How can we know the truth of Christian theism? Herman Bavinck wrote, “No proofs and arguments, no religious experience or ethical satisfaction, after all, constitute the deepest ground of faith; they all presuppose a sturdier foundation on which they are built and from which they themselves derive their value.”[5] The ground of faith is nothing less than Christian Scripture. Hence, all knowledge is grounded in faith. And for the believer, their faith is grounded in the Scripture. Moreover, Scripture brings with it the sort of certainty that only that which is anchored in God can bring and in fact must bring. How could a revelation of God Himself produce anything less than certainty? The writer to the Hebrews calls it assurance and conviction. (Heb. 11:1)

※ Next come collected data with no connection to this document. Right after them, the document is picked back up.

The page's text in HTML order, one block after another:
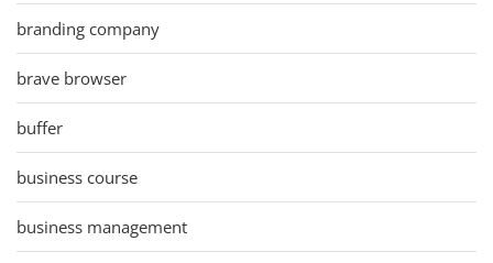
branding company
brave browser
buffer
business course
business management
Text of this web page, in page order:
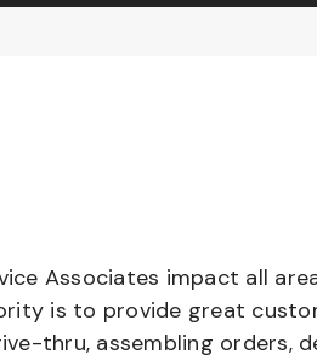
Associates impact all
is to provide great
thru, assembling orders,
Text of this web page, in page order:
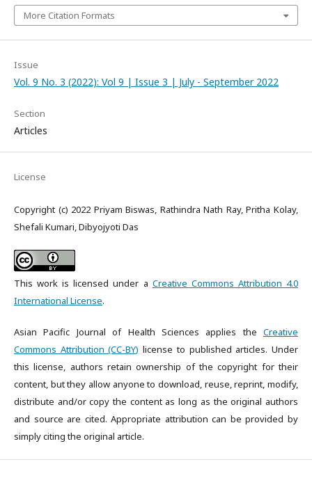
More Citation Formats
Issue
Vol. 9 No. 3 (2022): Vol 9 | Issue 3 | July - September 2022
Section
Articles
License
Copyright (c) 2022 Priyam Biswas, Rathindra Nath Ray, Pritha Kolay,
Shefali Kumari, Dibyojyoti Das
This work is licensed under a Creative Commons Attribution 4.0
International License.
Asian Pacific Journal of Health Sciences applies the Creative
Commons Attribution (CC-BY) license to published articles. Under
this license, authors retain ownership of the copyright for their
content, but they allow anyone to download, reuse, reprint, modify,
distribute and/or copy the content as long as the original authors
and source are cited. Appropriate attribution can be provided by
simply citing the original article.
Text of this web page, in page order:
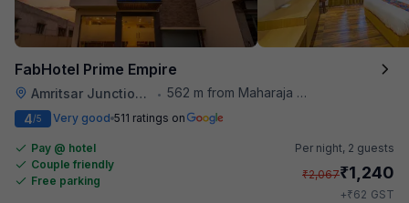
FabHotel Prime Empire
Amritsar Junction Railway Station • 562 m from Maharaja Ranjit Singh Museum
4/5 Very good 511 ratings on
Pay @ hotel
Couple friendly
Free parking
Per night, 2 guests
₹2,067₹1,240
+₹62 GST
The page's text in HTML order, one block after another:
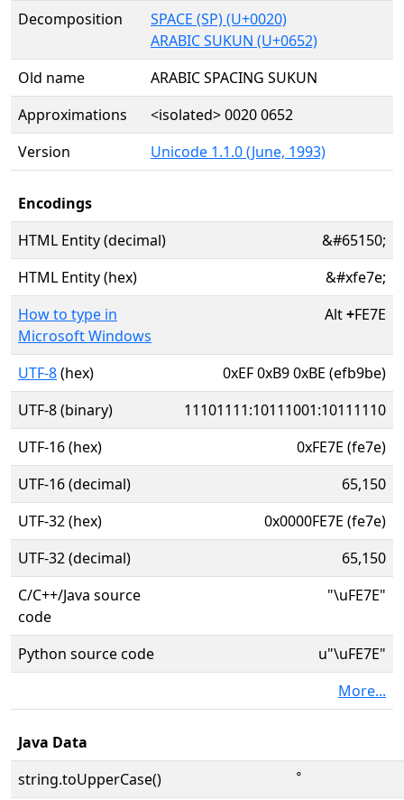
Decomposition
SPACE (SP) (U+0020)
ARABIC SUKUN (U+0652)
Old name
ARABIC SPACING SUKUN
Approximations
<isolated> 0020 0652
Version
Unicode 1.1.0 (June, 1993)
Encodings
HTML Entity (decimal)
&#65150;
HTML Entity (hex)
&#xfe7e;
How to type in
Microsoft Windows
Alt+FE7E
UTF-8(hex)
0xEF 0xB9 0xBE (efb9be)
UTF-8 (binary)
11101111:10111001:10111110
UTF-16 (hex)
0xFE7E (fe7e)
UTF-16 (decimal)
65,150
UTF-32 (hex)
0x0000FE7E (fe7e)
UTF-32 (decimal)
65,150
C/C++/Java source
code
"\uFE7E"
Python source code
u"\uFE7E"
More...
Java Data
string.toUpperCase()
ﹾ
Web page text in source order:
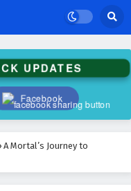
UPDATES
Facebook
› A Mortal’s Journey to
Immortality Episode 28
Episode 27
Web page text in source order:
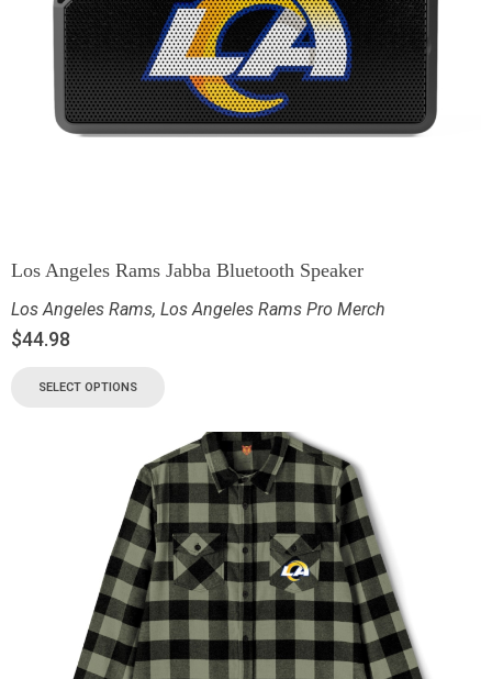
Los Angeles Rams Jabba Bluetooth Speaker
Los Angeles Rams, Los Angeles Rams Pro Merch
$44.98
SELECT OPTIONS
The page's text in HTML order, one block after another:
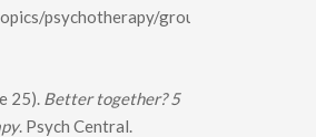
psychotherapy/group-
25). Better together? 5
. Psych Central.
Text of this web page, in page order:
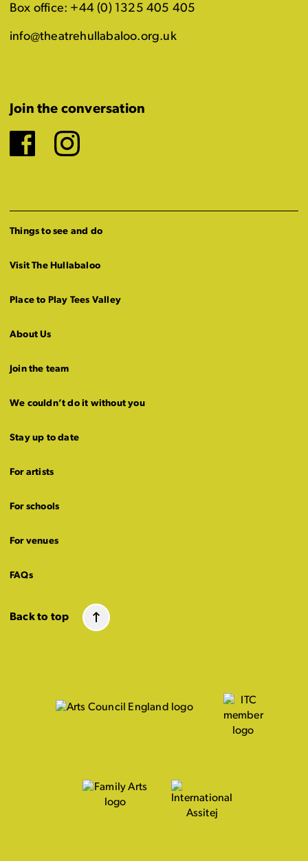
Box office: +44 (0) 1325 405 405
info@theatrehullabaloo.org.uk
Join the conversation
Facebook
Instagram
Things to see and do
Visit The Hullabaloo
Place to Play Tees Valley
About Us
Join the team
We couldn’t do it without you
Stay up to date
For artists
For schools
For venues
FAQs
Back to top
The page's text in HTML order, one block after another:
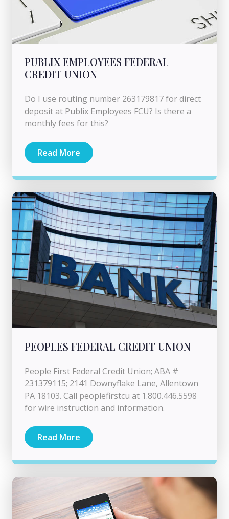
PUBLIX EMPLOYEES FEDERAL
CREDIT UNION
Do I use routing number 263179817 for direct
deposit at Publix Employees FCU? Is there a
monthly fees for this?
Read More
PEOPLES FEDERAL CREDIT UNION
People First Federal Credit Union; ABA #
231379115; 2141 Downyflake Lane, Allentown
PA 18103. Call peoplefirstcu at 1.800.446.5598
for wire instruction and information.
Read More

The whole Bible, from Genesis to Revelation, informs the discipline of epistemology or the theory of knowledge.[6] It is simply epistemological suicide for a Christian apologist to take an alternative position. Yet, the numbers of those that do precisely this, far outweigh those of us that do not. Scripture is the Word, the living Word of God who is the Creator and Redeemer of men and of mankind. It presupposes that he to whom it comes is “… corrupted in his religious attitude and therefore in need of redemption. It would therefore be to deny itself if it recognized the natural man as its competent judge[7] Most modern apologists do not understand Van Til’s point because they do not argue at the level of worldviews and because they grant that one thing to man that God’s word emphatically denies: genuine knowledge apart from God. Modern apologists do not seem to understand that God’s word denies that men can possess knowledge apart from God and to grant that they can is to deny the very truth they are seeking to establish and defend. If Scripture is wrong about this teaching, then it is also wrong about the fallen state of man. And if it is wrong about the fallen state of man, the dominoes of Christian doctrine fall before the idolatry of human autonomy.

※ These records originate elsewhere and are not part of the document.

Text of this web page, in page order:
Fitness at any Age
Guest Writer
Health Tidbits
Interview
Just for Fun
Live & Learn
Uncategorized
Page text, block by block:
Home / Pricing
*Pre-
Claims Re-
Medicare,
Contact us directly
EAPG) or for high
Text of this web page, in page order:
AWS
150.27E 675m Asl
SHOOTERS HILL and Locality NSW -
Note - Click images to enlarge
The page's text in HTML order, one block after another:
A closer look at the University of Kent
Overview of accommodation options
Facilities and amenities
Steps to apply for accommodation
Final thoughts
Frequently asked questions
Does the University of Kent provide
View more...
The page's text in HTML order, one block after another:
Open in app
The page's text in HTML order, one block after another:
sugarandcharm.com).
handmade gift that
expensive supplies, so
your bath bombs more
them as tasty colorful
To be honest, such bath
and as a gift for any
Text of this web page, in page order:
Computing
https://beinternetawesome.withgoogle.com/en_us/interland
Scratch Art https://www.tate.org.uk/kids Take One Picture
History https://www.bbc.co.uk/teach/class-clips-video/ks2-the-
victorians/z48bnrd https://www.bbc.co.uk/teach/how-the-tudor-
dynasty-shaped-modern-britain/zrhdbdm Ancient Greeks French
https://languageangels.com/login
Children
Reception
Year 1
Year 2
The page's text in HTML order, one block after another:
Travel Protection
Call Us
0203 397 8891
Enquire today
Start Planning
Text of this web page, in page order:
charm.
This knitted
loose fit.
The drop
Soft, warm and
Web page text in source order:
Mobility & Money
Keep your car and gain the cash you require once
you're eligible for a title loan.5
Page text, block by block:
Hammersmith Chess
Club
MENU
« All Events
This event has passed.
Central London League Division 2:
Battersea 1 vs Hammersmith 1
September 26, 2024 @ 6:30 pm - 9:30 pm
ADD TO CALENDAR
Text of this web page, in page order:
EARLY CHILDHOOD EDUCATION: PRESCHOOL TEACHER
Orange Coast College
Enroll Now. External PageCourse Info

[1] Cornelius Van Til, A Christian Theory of Knowledge. (The Presbyterian and Reformed Publishing Company: Phillipsburg, NJ, 1969).
[2] Ibid.
[3] Greg Bahnsen, Always Ready. (Covenant Media Press: Nacogdoches, TX, 2002) 71.
[4] John Calvin, Institutes. (Westminster John Knox Press: Louisville, KY 1960); 71.
[5] Herman Bavinck, Reformed Dogmatics. (Baker Academic: Grand Rapids, MI 2003) Vol. I, 563.
[6] Clifford McManis, Biblical Apologetics. (Xlibris Corporation: Bloomington, IN 2012) 213.
[7] Cornelius Van Til, A Christian Theory of Knowledge. (The Presbyterian and Reformed Publishing Company: Phillipsburg, NJ, 1969).